[Records drawn from a dataset]
-=-=-
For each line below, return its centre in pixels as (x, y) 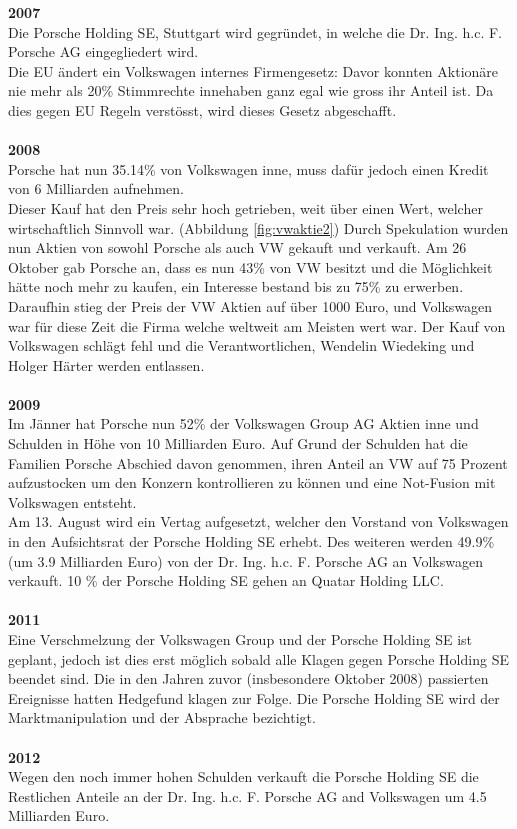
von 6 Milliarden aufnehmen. (96, 188)
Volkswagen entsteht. (72, 501)
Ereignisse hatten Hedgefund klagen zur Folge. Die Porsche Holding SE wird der (254, 697)
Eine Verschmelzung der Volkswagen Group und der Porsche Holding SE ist (240, 639)
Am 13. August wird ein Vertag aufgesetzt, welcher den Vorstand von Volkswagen (258, 521)
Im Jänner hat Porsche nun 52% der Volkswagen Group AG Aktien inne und (243, 423)
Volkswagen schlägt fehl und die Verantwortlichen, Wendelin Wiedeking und (241, 345)
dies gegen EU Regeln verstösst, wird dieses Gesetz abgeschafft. (202, 109)
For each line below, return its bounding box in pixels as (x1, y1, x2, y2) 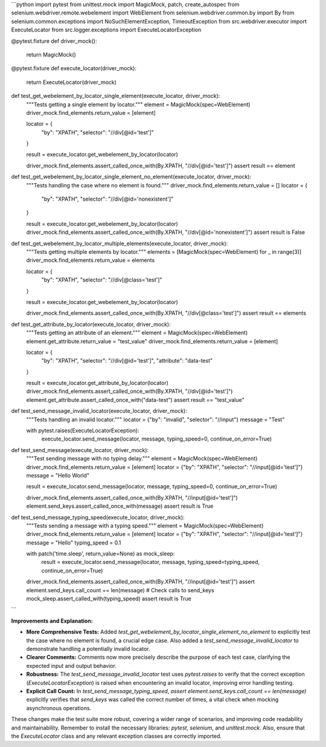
-=-=-
▶ **What the task asks**:
Look back at the entries above. Retype the line with "Eine Verschmelzung der", the line with "Im Jänner hat", and all lines in between.

▶ **Written answer**:
Eine Verschmelzung der Volkswagen Group und der Porsche Holding SE ist (240, 639)
Am 13. August wird ein Vertag aufgesetzt, welcher den Vorstand von Volkswagen (258, 521)
Im Jänner hat Porsche nun 52% der Volkswagen Group AG Aktien inne und (243, 423)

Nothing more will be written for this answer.